*DATA FOR THIS TASK*:
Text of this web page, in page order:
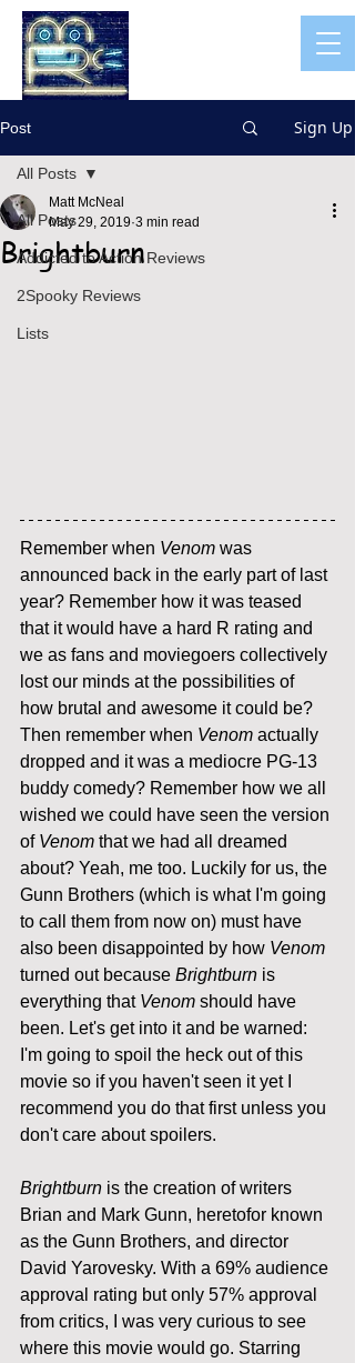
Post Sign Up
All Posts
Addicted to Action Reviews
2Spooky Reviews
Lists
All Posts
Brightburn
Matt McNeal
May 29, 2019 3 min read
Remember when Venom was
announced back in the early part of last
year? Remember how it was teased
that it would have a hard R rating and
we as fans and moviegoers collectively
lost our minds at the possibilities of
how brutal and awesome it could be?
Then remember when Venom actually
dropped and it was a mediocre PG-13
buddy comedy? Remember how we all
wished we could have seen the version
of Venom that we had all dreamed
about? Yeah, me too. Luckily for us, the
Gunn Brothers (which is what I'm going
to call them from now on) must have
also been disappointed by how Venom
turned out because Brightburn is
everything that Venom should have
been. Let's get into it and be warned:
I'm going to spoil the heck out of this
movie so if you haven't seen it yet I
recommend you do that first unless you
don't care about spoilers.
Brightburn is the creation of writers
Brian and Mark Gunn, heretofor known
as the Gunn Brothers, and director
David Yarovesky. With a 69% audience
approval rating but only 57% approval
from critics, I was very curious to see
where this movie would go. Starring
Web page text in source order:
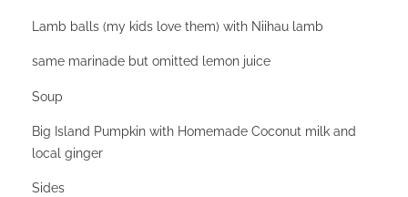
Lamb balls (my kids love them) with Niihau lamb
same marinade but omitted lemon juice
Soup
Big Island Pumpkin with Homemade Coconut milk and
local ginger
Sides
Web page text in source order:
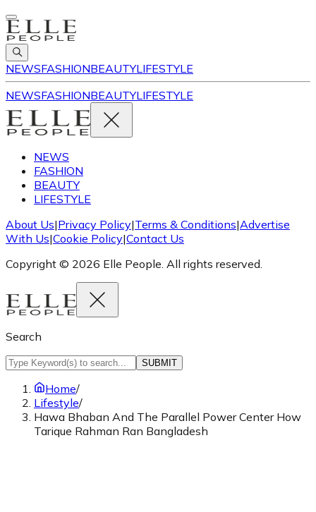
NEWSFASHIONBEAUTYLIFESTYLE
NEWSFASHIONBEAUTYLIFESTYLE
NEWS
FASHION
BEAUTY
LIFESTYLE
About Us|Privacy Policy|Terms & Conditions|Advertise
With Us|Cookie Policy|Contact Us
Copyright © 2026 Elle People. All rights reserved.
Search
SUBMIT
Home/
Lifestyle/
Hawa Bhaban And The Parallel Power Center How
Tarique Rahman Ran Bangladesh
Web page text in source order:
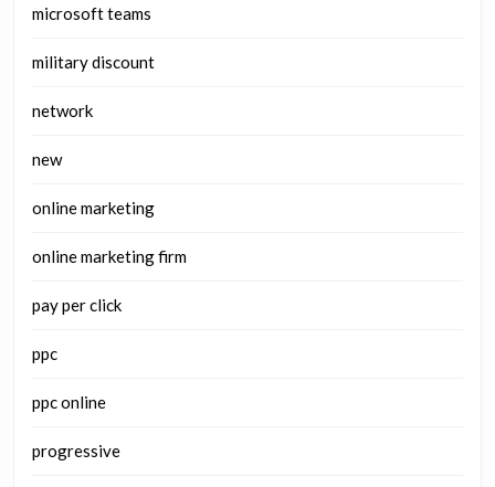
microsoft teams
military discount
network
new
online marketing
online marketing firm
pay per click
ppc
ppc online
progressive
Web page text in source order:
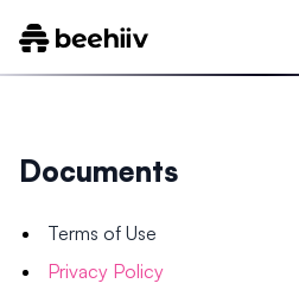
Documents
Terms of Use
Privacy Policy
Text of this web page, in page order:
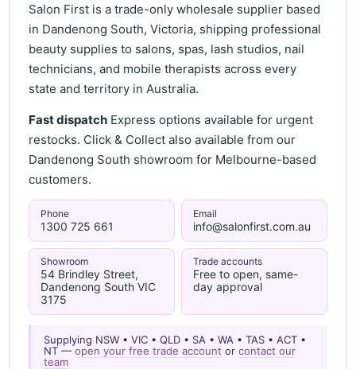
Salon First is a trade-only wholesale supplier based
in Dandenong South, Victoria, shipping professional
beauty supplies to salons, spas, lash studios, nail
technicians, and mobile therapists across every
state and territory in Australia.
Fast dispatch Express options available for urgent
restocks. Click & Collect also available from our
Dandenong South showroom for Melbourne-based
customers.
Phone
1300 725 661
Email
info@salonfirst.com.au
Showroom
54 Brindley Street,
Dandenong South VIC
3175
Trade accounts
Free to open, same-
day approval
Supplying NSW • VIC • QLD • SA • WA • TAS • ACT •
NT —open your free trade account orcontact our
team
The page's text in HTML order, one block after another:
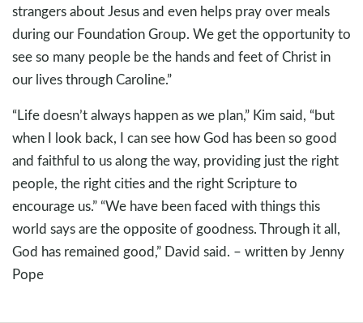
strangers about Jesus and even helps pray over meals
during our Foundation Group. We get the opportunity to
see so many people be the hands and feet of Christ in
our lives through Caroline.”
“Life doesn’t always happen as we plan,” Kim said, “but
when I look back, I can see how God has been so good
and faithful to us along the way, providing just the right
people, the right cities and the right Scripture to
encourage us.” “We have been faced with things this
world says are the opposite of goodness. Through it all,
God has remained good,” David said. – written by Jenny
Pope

*PROBLEM REQUIREMENTS*: Lines that include the word "Gunn" are to be extracted from the data above.

*RESPONSE TO THIS EXERCISE*:
Gunn Brothers (which is what I'm going
Brian and Mark Gunn, heretofor known
as the Gunn Brothers, and director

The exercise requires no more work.